> [DATA SUPPLIED]:

______________________________

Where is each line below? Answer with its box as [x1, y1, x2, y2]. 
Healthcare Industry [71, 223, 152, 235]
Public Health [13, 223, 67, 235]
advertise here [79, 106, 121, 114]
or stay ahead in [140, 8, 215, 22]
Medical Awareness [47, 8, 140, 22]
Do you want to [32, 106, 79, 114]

______________________________

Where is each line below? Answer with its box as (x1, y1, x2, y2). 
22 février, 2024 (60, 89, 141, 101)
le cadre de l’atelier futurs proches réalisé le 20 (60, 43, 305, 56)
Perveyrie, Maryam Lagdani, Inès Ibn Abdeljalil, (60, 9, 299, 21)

______________________________

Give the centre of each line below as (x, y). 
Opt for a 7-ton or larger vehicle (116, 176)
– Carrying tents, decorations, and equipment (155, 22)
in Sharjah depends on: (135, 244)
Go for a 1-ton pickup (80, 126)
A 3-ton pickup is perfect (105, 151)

______________________________

> [EXERCISE PROMPT]:
Considering only the material above, set down every line from the one with "y1, x2, y2]." to the one with "Do you want to [32, 106, 79, 114]", inclusive, exactly as written.

> [EXERCISE OUTPUT]:
Where is each line below? Answer with its box as [x1, y1, x2, y2]. 
Healthcare Industry [71, 223, 152, 235]
Public Health [13, 223, 67, 235]
advertise here [79, 106, 121, 114]
or stay ahead in [140, 8, 215, 22]
Medical Awareness [47, 8, 140, 22]
Do you want to [32, 106, 79, 114]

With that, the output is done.